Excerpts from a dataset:

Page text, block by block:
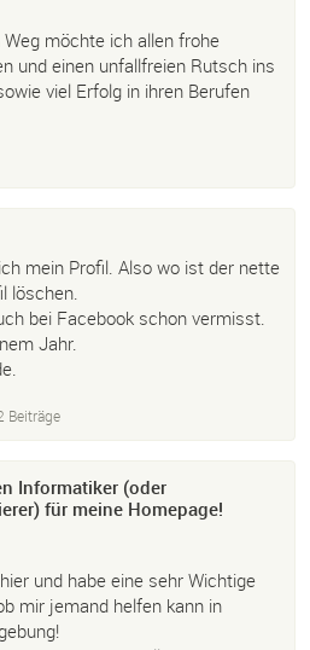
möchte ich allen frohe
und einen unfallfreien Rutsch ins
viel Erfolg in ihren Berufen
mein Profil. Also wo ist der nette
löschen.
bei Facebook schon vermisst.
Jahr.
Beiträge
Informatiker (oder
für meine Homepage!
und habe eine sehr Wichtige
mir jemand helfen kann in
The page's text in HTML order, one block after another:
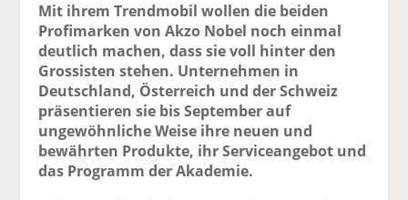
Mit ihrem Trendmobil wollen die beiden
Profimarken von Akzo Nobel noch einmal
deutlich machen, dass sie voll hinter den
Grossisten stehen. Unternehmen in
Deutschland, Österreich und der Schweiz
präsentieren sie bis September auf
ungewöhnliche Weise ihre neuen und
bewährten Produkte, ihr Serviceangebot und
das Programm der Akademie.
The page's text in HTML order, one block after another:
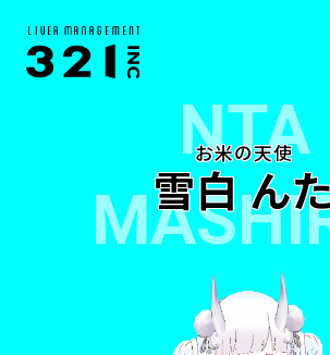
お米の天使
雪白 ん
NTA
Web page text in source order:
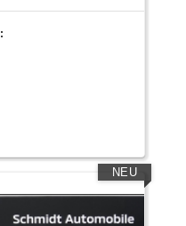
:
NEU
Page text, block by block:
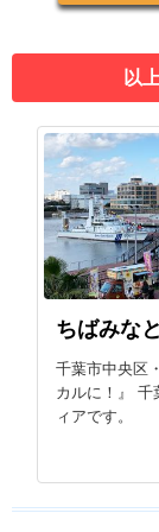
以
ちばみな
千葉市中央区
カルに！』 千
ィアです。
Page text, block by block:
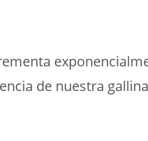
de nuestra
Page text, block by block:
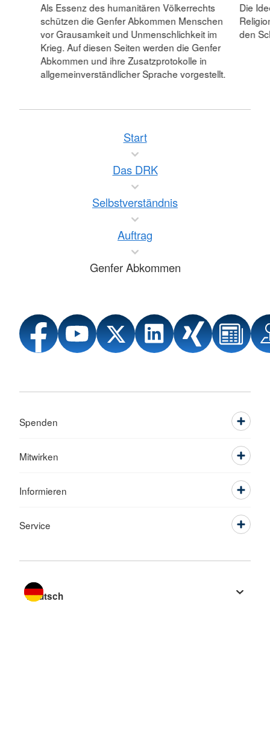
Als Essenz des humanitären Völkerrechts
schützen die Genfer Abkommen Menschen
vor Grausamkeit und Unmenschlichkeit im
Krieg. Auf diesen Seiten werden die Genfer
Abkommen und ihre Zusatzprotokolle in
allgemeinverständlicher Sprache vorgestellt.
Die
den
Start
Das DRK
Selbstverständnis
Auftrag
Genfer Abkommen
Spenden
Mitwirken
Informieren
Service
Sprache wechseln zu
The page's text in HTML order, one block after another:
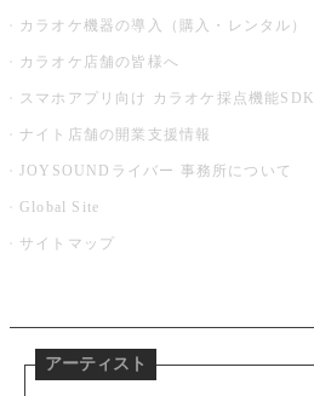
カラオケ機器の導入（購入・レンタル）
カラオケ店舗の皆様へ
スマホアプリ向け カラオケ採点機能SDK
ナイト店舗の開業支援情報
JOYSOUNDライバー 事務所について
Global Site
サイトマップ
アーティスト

Task details
Now reproduce all of the entries precisely, with no pictures in the copy.

Answer box
Page text, block by block:
möchte ich allen frohe
und einen unfallfreien Rutsch ins
viel Erfolg in ihren Berufen
mein Profil. Also wo ist der nette
löschen.
bei Facebook schon vermisst.
Jahr.
Beiträge
Informatiker (oder
für meine Homepage!
und habe eine sehr Wichtige
mir jemand helfen kann in
The page's text in HTML order, one block after another:
Mit ihrem Trendmobil wollen die beiden
Profimarken von Akzo Nobel noch einmal
deutlich machen, dass sie voll hinter den
Grossisten stehen. Unternehmen in
Deutschland, Österreich und der Schweiz
präsentieren sie bis September auf
ungewöhnliche Weise ihre neuen und
bewährten Produkte, ihr Serviceangebot und
das Programm der Akademie.
The page's text in HTML order, one block after another:
お米の天使
雪白 ん
NTA
Web page text in source order:
:
NEU
Page text, block by block:
以
ちばみな
千葉市中央区
カルに！』 千
ィアです。
Page text, block by block:
de nuestra
Page text, block by block:
Als Essenz des humanitären Völkerrechts
schützen die Genfer Abkommen Menschen
vor Grausamkeit und Unmenschlichkeit im
Krieg. Auf diesen Seiten werden die Genfer
Abkommen und ihre Zusatzprotokolle in
allgemeinverständlicher Sprache vorgestellt.
Die
den
Start
Das DRK
Selbstverständnis
Auftrag
Genfer Abkommen
Spenden
Mitwirken
Informieren
Service
Sprache wechseln zu
The page's text in HTML order, one block after another:
カラオケ機器の導入（購入・レンタル）
カラオケ店舗の皆様へ
スマホアプリ向け カラオケ採点機能SDK
ナイト店舗の開業支援情報
JOYSOUNDライバー 事務所について
Global Site
サイトマップ
アーティスト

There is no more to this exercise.